*** Data for review ***

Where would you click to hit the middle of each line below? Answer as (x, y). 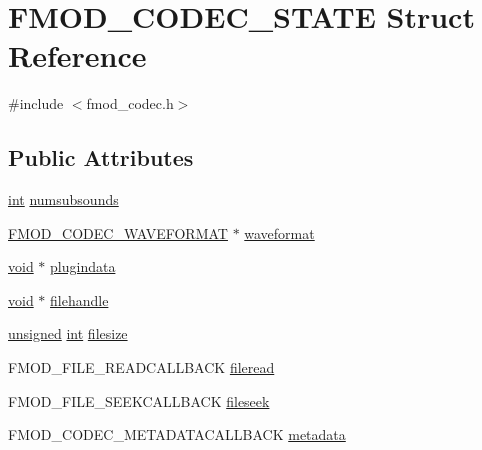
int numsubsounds (63, 199)
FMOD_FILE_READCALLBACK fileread (141, 367)
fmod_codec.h (130, 103)
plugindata (83, 266)
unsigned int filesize (68, 333)
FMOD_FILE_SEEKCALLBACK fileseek (139, 400)
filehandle (79, 299)
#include (36, 103)
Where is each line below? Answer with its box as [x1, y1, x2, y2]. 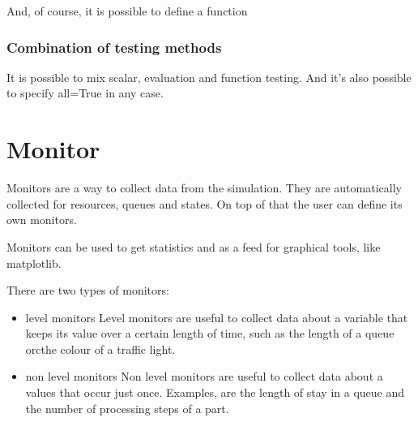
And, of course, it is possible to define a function [6, 2, 248, 19]
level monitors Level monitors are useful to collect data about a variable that [25, 308, 408, 325]
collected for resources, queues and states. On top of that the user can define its [6, 195, 403, 212]
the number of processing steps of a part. [25, 399, 229, 416]
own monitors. [6, 211, 77, 228]
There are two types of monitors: [6, 282, 169, 299]
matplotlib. [6, 254, 62, 271]
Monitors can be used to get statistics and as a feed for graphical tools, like [6, 238, 381, 255]
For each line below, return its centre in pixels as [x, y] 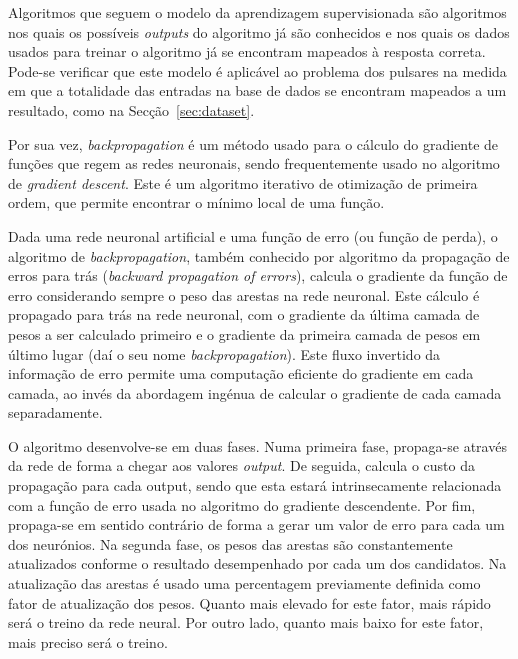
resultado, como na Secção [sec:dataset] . [131, 109]
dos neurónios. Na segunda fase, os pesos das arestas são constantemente [230, 543]
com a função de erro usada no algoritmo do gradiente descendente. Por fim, [242, 504]
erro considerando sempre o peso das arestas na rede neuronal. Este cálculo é [244, 294]
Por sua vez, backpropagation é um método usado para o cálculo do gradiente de [253, 143]
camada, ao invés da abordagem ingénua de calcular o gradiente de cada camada [255, 392]
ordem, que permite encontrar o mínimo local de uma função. [196, 202]
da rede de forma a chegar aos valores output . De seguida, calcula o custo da [242, 465]

***

Problem statement
Give again exactly the lines from the one that contains "And, of course, it" through the end of the material, both ends included, omitting the pictures.

Answer for the task
And, of course, it is possible to define a function [6, 2, 248, 19]
level monitors Level monitors are useful to collect data about a variable that [25, 308, 408, 325]
collected for resources, queues and states. On top of that the user can define its [6, 195, 403, 212]
the number of processing steps of a part. [25, 399, 229, 416]
own monitors. [6, 211, 77, 228]
There are two types of monitors: [6, 282, 169, 299]
matplotlib. [6, 254, 62, 271]
Monitors can be used to get statistics and as a feed for graphical tools, like [6, 238, 381, 255]
For each line below, return its centre in pixels as [x, y] 
resultado, como na Secção [sec:dataset] . [131, 109]
dos neurónios. Na segunda fase, os pesos das arestas são constantemente [230, 543]
com a função de erro usada no algoritmo do gradiente descendente. Por fim, [242, 504]
erro considerando sempre o peso das arestas na rede neuronal. Este cálculo é [244, 294]
Por sua vez, backpropagation é um método usado para o cálculo do gradiente de [253, 143]
camada, ao invés da abordagem ingénua de calcular o gradiente de cada camada [255, 392]
ordem, que permite encontrar o mínimo local de uma função. [196, 202]
da rede de forma a chegar aos valores output . De seguida, calcula o custo da [242, 465]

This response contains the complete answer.